# BRIEF
Below is a listing; restate from it, character for character, the lines beginning at the line holding "PyObject *m, *d; (47, 74)" and ending at the line holding "iterative solution process", both included.

# DATA FOR ANALYSIS
+ + + + +

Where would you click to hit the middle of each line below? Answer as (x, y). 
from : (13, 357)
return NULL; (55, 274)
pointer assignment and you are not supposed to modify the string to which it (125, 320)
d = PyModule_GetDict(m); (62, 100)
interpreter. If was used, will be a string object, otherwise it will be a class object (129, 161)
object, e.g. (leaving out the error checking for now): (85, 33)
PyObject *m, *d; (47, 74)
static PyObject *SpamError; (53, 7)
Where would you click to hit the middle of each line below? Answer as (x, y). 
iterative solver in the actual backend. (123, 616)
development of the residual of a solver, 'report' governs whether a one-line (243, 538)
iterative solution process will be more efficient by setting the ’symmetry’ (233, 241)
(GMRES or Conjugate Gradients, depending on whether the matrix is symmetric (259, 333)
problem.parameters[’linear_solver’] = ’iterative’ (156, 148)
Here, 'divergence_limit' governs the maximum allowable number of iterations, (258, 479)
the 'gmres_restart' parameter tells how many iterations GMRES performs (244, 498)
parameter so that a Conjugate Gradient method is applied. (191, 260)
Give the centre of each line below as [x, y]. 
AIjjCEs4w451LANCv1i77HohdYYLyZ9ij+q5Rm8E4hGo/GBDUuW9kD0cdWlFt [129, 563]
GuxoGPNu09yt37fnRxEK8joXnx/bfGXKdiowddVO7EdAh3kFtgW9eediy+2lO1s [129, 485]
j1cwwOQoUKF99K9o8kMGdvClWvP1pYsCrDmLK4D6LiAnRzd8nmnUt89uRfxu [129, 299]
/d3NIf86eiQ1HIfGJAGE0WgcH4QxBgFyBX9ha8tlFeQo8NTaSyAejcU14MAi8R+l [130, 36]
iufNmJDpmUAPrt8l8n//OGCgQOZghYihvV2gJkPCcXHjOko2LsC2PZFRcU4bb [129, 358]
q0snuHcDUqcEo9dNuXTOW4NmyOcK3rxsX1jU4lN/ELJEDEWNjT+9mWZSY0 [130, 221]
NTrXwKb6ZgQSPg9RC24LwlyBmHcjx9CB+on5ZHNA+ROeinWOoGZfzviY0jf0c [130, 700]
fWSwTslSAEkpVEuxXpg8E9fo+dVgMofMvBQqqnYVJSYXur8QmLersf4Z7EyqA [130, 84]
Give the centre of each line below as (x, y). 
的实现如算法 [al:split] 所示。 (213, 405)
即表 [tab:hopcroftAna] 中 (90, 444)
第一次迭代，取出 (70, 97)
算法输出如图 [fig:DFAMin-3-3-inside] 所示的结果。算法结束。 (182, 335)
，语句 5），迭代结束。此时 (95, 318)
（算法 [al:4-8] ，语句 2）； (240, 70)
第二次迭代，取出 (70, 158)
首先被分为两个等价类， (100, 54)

+ + + + +

# TASK RESULT
PyObject *m, *d; (47, 74)
static PyObject *SpamError; (53, 7)
Where would you click to hit the middle of each line below? Answer as (x, y). 
iterative solver in the actual backend. (123, 616)
development of the residual of a solver, 'report' governs whether a one-line (243, 538)
iterative solution process will be more efficient by setting the ’symmetry’ (233, 241)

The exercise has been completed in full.